I hate even typing this blog entry because I’d rather stay private with our struggles. It’s hard to admit we’re having problems and that life with our baby girl isn’t perfect all the time. But right now, my desire to have people praying for us is bigger than my desire to appear like I have it all together (and trust me, looking like I have it together is a big deal for me). Some of you know that we’ve been having issues with Eleanor’s weight gain. For those of you who don’t know, here are the details as quickly as I can manage.
On Jan 16th Eleanor was born at 7 lbs, 6 oz. As is typical, she lost weight while in the hospital and when we left she was at 6 lb 10 oz – this was nothing to worry about as it was within the realm of normal newborn weight loss. However, over the last 5 (almost 6) weeks, she’s gained back the weight excruciatingly slowly. In fact, she only hit her birth weight about 2 weeks ago, something she should have done within 10 days of birth.

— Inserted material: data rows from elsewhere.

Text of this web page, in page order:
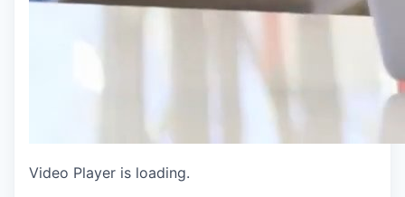
Video Player is loading.
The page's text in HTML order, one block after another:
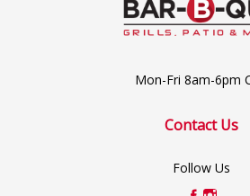
Mon-Fri 8am-6pm
Contact Us
Follow Us
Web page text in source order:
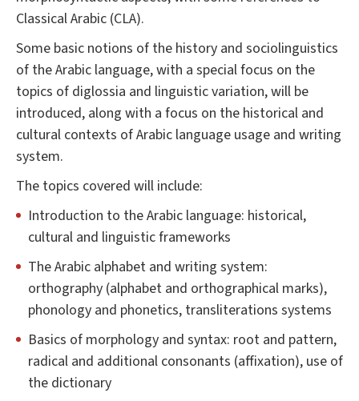
Classical Arabic (CLA).
Some basic notions of the history and sociolinguistics
of the Arabic language, with a special focus on the
topics of diglossia and linguistic variation, will be
introduced, along with a focus on the historical and
cultural contexts of Arabic language usage and writing
system.
The topics covered will include:
Introduction to the Arabic language: historical,
cultural and linguistic frameworks
The Arabic alphabet and writing system:
orthography (alphabet and orthographical marks),
phonology and phonetics, transliterations systems
Basics of morphology and syntax: root and pattern,
radical and additional consonants (affixation), use of
the dictionary
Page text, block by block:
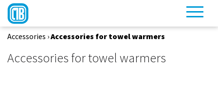
Accessories ›Accessories for towel warmers
Accessories for towel warmers
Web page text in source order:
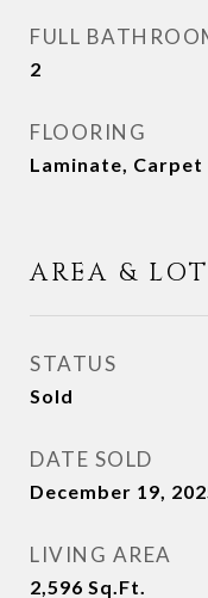
FULL
2
FLOORING
Laminate, Carpet
AREA & LOT
STATUS
Sold
DATE SOLD
December 19,
LIVING AREA
2,596 Sq.Ft.
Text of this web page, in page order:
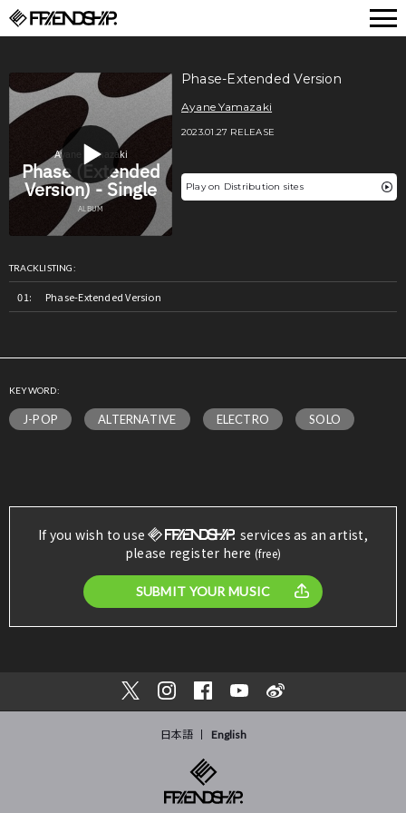
Phase-Extended Version
Ayane Yamazaki
2023.01.27 RELEASE
Play on Distribution sites
TRACKLISTING:
Phase-Extended Version
KEYWORD:
J-POP ALTERNATIVE ELECTRO SOLO
If you wish to use
services as an artist,
please register here (free)
SUBMIT YOUR MUSIC
日本語 English
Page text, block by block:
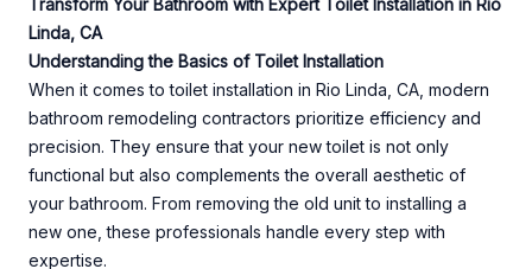
Linda, CA
Understanding the Basics of Toilet Installation
When it comes to toilet installation in Rio Linda, CA, modern
bathroom remodeling contractors prioritize efficiency and
precision. They ensure that your new toilet is not only
functional but also complements the overall aesthetic of
your bathroom. From removing the old unit to installing a
new one, these professionals handle every step with
expertise.
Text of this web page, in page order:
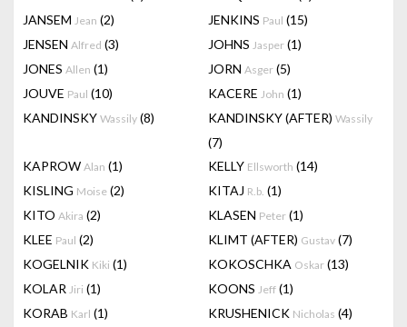
JANSEM Jean (2) JENKINS Paul (15)
JENSEN Alfred (3) JOHNS Jasper (1)
JONES Allen (1) JORN Asger (5)
JOUVE Paul (10) KACERE John (1)
KANDINSKY Wassily (8) KANDINSKY (AFTER) Wassily
(7)
KAPROW Alan (1) KELLY Ellsworth (14)
KISLING Moise (2) KITAJ R.b. (1)
KITO Akira (2) KLASEN Peter (1)
KLEE Paul (2) KLIMT (AFTER) Gustav (7)
KOGELNIK Kiki (1) KOKOSCHKA Oskar (13)
KOLAR Jiri (1) KOONS Jeff (1)
KORAB Karl (1) KRUSHENICK Nicholas (4)
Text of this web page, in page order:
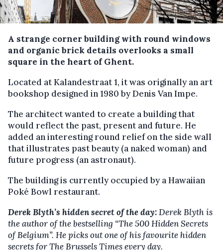
A strange corner building with round windows
and organic brick details overlooks a small
square in the heart of Ghent.
Located at Kalandestraat 1, it was originally an art
bookshop designed in 1980 by Denis Van Impe.
The architect wanted to create a building that
would reflect the past, present and future. He
added an interesting round relief on the side wall
that illustrates past beauty (a naked woman) and
future progress (an astronaut).
The building is currently occupied by a Hawaiian
Poké Bowl restaurant.
Derek Blyth’s hidden secret of the day:Derek Blyth is
the author of the bestselling “The 500 Hidden Secrets
of Belgium”. He picks out one of his favourite hidden
secrets for The Brussels Times every day.
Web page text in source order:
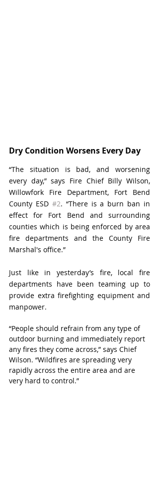
Dry Condition Worsens Every Day
“The situation is bad, and worsening
every day,” says Fire Chief Billy Wilson,
Willowfork Fire Department, Fort Bend
County ESD #2. “There is a burn ban in
effect for Fort Bend and surrounding
counties which is being enforced by area
fire departments and the County Fire
Marshal's office.”
Just like in yesterday’s fire, local fire
departments have been teaming up to
provide extra firefighting equipment and
manpower.
“People should refrain from any type of
outdoor burning and immediately report
any fires they come across,” says Chief
Wilson. “Wildfires are spreading very
rapidly across the entire area and are
very hard to control.”
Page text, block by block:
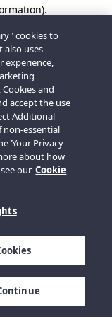
cookies to
also uses
experience,
and
accept the use
Additional
essential
‘Your Privacy
about how
our Cookie
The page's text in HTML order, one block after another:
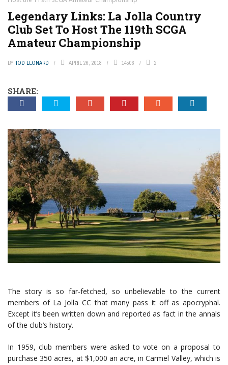
Legendary Links: La Jolla Country
Club Set To Host The 119th SCGA
Amateur Championship
BY TOD LEONARD APRIL 26, 2018 14506 2
SHARE:
The story is so far-fetched, so unbelievable to the current
members of La Jolla CC that many pass it off as apocryphal.
Except it’s been written down and reported as fact in the annals
of the club’s history.
In 1959, club members were asked to vote on a proposal to
purchase 350 acres, at $1,000 an acre, in Carmel Valley, which is
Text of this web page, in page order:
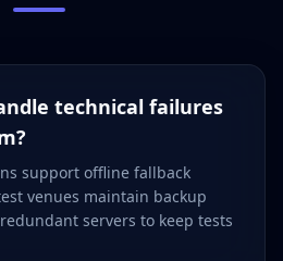
technical failures
support offline fallback
venues maintain backup
servers to keep tests
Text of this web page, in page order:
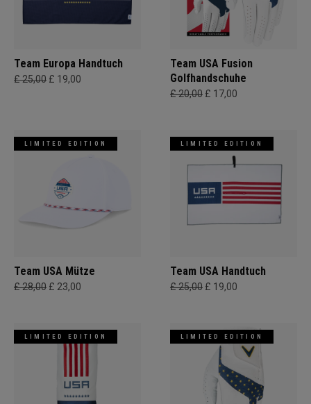
Team Europa Handtuch
£ 25,00 £ 19,00
Team USA Fusion
Golfhandschuhe
£ 20,00 £ 17,00
LIMITED EDITION
Team USA Mütze
£ 28,00 £ 23,00
LIMITED EDITION
Team USA Handtuch
£ 25,00 £ 19,00
LIMITED EDITION LIMITED EDITION

As of yesterday she weighs 7 lbs, 13 oz, meaning in nearly 6 weeks she’s only gained a net 7 ounces. In the weeks since birth she should have been gaining 4-7 ounces per week.

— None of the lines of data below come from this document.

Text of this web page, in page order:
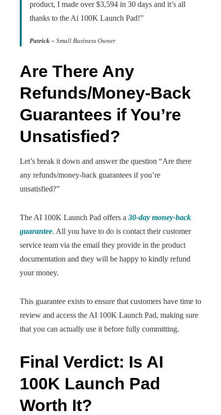
product, I made over $3,594 in 30 days and it’s all
thanks to the Ai 100K Launch Pad!”
Patrick – Small Business Owner
Are There Any
Refunds/Money-Back
Guarantees if You’re
Unsatisfied?
Let’s break it down and answer the question “Are there
any refunds/money-back guarantees if you’re
unsatisfied?”
The AI 100K Launch Pad offers a 30-day money-back
guarantee. All you have to do is contact their customer
service team via the email they provide in the product
documentation and they will be happy to kindly refund
your money.
This guarantee exists to ensure that customers have time to
review and access the AI 100K Launch Pad, making sure
that you can actually use it before fully committing.
Final Verdict: Is AI
100K Launch Pad
Worth It?
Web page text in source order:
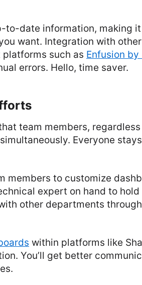
to-date information, making
want. Integration with
such as Enfusion by
errors. Hello, time saver.
team members,
Everyone
members to customize
expert on hand to hold
other departments
within platforms like
You’ll get better
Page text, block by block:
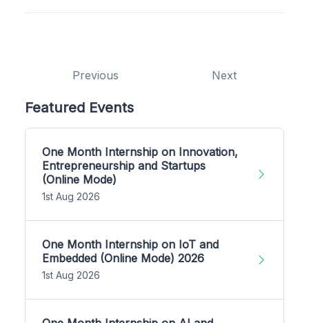
Previous Next
Featured Events
One Month Internship on Innovation,
Entrepreneurship and Startups
(Online Mode)
1st Aug 2026
One Month Internship on IoT and
Embedded (Online Mode) 2026
1st Aug 2026
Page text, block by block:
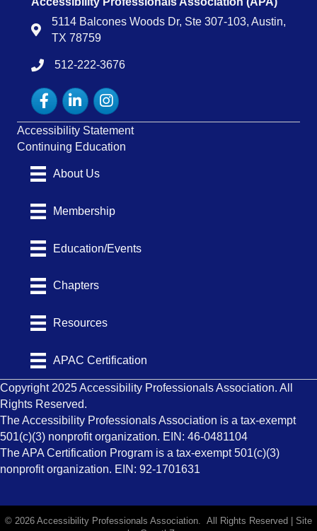
Map
5114 Balcones Woods Dr, Ste 307-103, Austin,
TX 78759
tel:15122223676
512-222-3676
FacebookLinkedInInstagram
Accessibility Statement
Continuing Education
About Us
Membership
Education/Events
Chapters
Resources
APAC Certification
Copyright 2025 Accessibility Professionals Association. All
Rights Reserved.
The Accessibility Professionals Association is a tax-exempt
501(c)(3) nonprofit organization. EIN: 46-0481104
The APA Certification Program is a tax-exempt 501(c)(3)
nonprofit organization. EIN: 92-1701631
© 2026 Accessibility Professionals Association. All Rights Reserved | Site
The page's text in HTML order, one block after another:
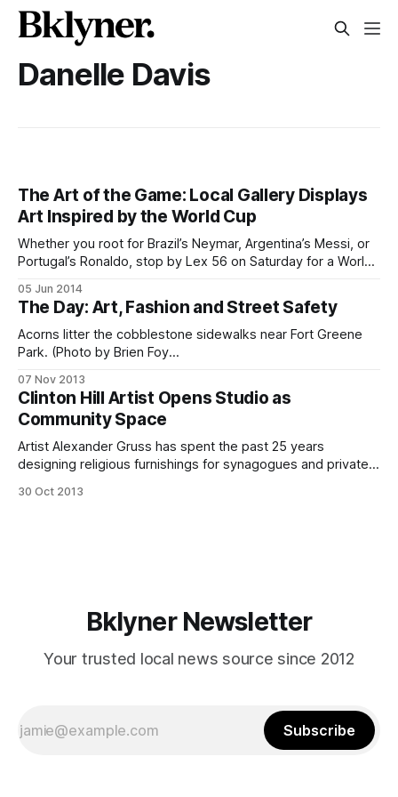
Danelle Davis
The Art of the Game: Local Gallery Displays
Art Inspired by the World Cup
Whether you root for Brazil’s Neymar, Argentina’s Messi, or
Portugal’s Ronaldo, stop by Lex 56 on Saturday for a World
Alex Gruss Brazilian player Pelé called soccer “the beautiful
game,” and this Saturday Clinton Hill art space LEX56
05 Jun 2014
The Day: Art, Fashion and Street Safety
Acorns litter the cobblestone sidewalks near Fort Greene
Park. (Photo by Brien Foy
Fort Greene and Clinton Hill. We’re almost at the finish of
another week here in the nabe and although the National
Weather Service is calling for a bit
07 Nov 2013
Clinton Hill Artist Opens Studio as
Community Space
Artist Alexander Gruss has spent the past 25 years
designing religious furnishings for synagogues and private
(Photo courtesy of Alexander Gruss)Resident muralist,
30 Oct 2013
Bklyner Newsletter
Your trusted local news source since 2012
Subscribe
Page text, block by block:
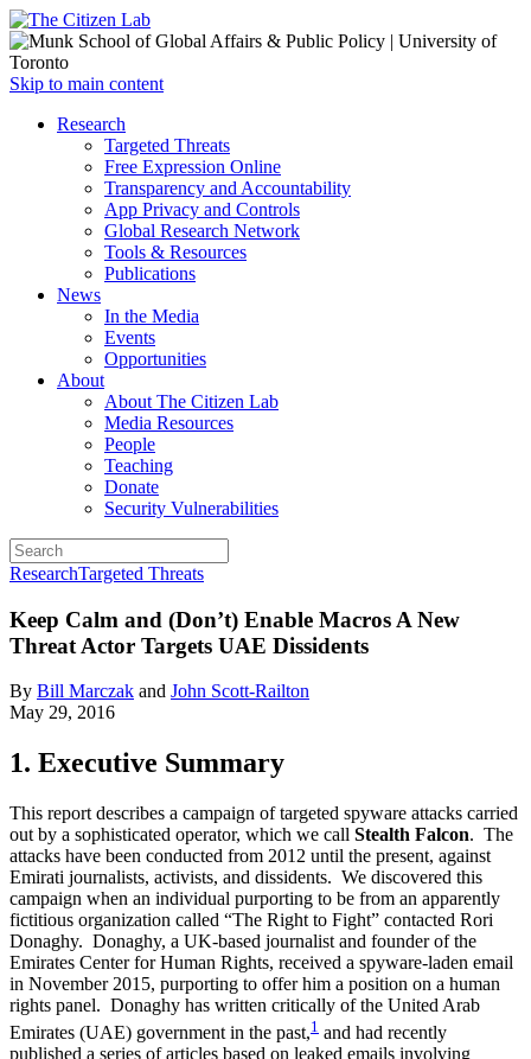
Open
menu
Skip to main content
Close
Research
Targeted Threats
Free Expression Online
Transparency and Accountability
App Privacy and Controls
Global Research Network
Tools & Resources
Publications
News
In the Media
Events
Opportunities
About
About The Citizen Lab
Media Resources
People
Teaching
Donate
Security Vulnerabilities
ResearchTargeted Threats
Keep Calm and (Don’t) Enable Macros A New
Threat Actor Targets UAE Dissidents
By Bill Marczak and John Scott-Railton
May 29, 2016
1. Executive Summary
This report describes a campaign of targeted spyware attacks carried
out by a sophisticated operator, which we call Stealth Falcon. The
attacks have been conducted from 2012 until the present, against
Emirati journalists, activists, and dissidents. We discovered this
campaign when an individual purporting to be from an apparently
fictitious organization called “The Right to Fight” contacted Rori
Donaghy. Donaghy, a UK-based journalist and founder of the
Emirates Center for Human Rights, received a spyware-laden email
in November 2015, purporting to offer him a position on a human
rights panel. Donaghy has written critically of the United Arab
Emirates (UAE) government in the past,1 and had recently
published a series of articles based on leaked emails involving
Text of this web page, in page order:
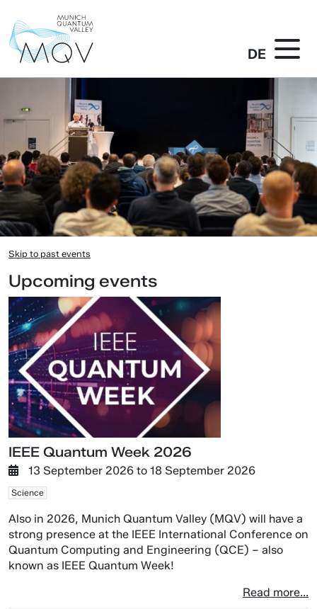
DE
Skip to past events
Upcoming events
IEEE Quantum Week 2026
13 September 2026 to 18 September 2026
Science
Also in 2026, Munich Quantum Valley (MQV) will have a
strong presence at the IEEE International Conference on
Quantum Computing and Engineering (QCE) – also
known as IEEE Quantum Week!
Read more...

At birth Eleanor was in the 47th percentile for her weight. Yesterday at 7 lb 13 oz, she’s in the 8th percentile – an alarming fact.
With the extremely low percentile for her weight, words like “malnutrition” are being tossed around… totally freaking. me. out. Her percentile puts her in a range called “head sparing” – a condition where an infant’s body preserves her brain (her head circumference is in the 45th percentile) but stops growing elsewhere. I’m shaking just typing this out… I’m picturing the orphans you see on tv with large heads and skinny bodies… how is it possible Eleanor could be described that way?
I’ve been breastfeeding since her birth and we supplemented for about a week between 3-4 weeks – once her weight started climbing I switched back to exclusively breastfeeding but I realize now I shouldn’t have done that. I don’t want to use formula (I’m worried my milk supply will be depleted) but I’m more concerned about her growth. As of now, I’m demand-feeding her (I’ve been doing that for a week and a half now) and attempting to give her a bottle of formula after each feeding to “top her off.” She doesn’t always take it but I’m trying.
Please pray for us…
Pray for Eleanor’s health first. Pray that she would chunk up FAST. Pray that the Lord would protect her brain as we’re trying to get her body to grow. Pray that there would be no long-term effects of this nutrition shortage.
Pray for me. It’s so hard not to take this personally and think that it’s somehow my fault… is my milk deficient? Is there something more I can be doing? I feel like a bad mom, that I’ve missed signs of her discomfort or poor health. It’s easy to feel defeated. I know breastmilk is best and I’m trying to pump myself full of calories so I keep producing good, high-calorie milk. I’ve had a few people (in public, not friends) comment “oh, was she a preemie?” which just stabs my heart because NO! She was a healthy baby and was exactly the perfect size at birth and only 2 days early. I’m becoming so defensive and jumpy about any comments directed at her weight.
Pray for Bronce and me – this is putting a lot of strain on our relationship and I don’t want to sacrifice the closeness we’ve gained since having Eleanor as we deal with this unforeseen struggle. Having some doctors in the family has added extra strain as they give recommendations (which we appreciate very much, but it does overwhelm us!) and as they occasionally freak out (which makes us freak out more since we’re rather uneducated about all of this).